His case can be read here: http://www.the-rheumatologist.org/article/malignant-atrophic-papulosis-i…
The turnaround was so stunning that the doctors describe it as a life altering event for themselves too.
Dr Shapiro now has four patients on combined treprostinil and eculizumab, all doing well: well enough to finish college, work, even get married…..they are all working.
Degos is one of the rarest conditions in the world; eculizumab (Soliris) is the most expensive treatment in the world, at nearly £350,000 per patient per year. How ironic – and utterly tragic for those seeking help. Imagine the reaction of any commissioning health authority, faced with this. Alexion make Soliris for less than 1% of this cost. I wish I knew why Degos disease apparently burned itself out in my case. I have healed scars, no pain from the disease and am living a normal life. If only that could be said for those whose disease progressed to a systemic form.
No-one yet knows why some seem to have the benign form, when others develop lesions in their GI tract, CNS, eyes or bladder and who then face a very poor prognosis unless they are millionaires and can afford the unacceptable cost of the treatments known to alleviate the symptoms.
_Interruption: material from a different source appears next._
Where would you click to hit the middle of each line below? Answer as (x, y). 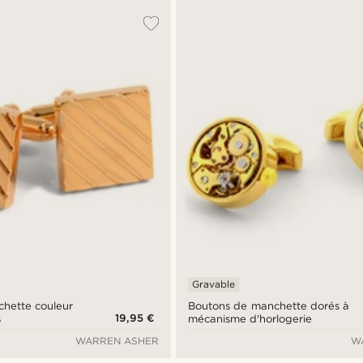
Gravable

degosdisease.org now exists as a hub for information, support and contact, for patients, carers and medical professionals, wherever they are. There are links to papers, images and videos of presentations, as well as forums for patients and doctors.
After July 2016 I will be able to add more, as we are planning a conference in Saratoga Springs, NY, with specialists and patients attending.
Now a public relations firm in Saratoga Springs with a mission of developing communities of individuals with rare diseases have become new partners in the work, taking on assisting the Degos community as a pro bono project: after years of lonely slog, perhaps the time has come at last when I can hand over the reins of Degos patient support to professionals.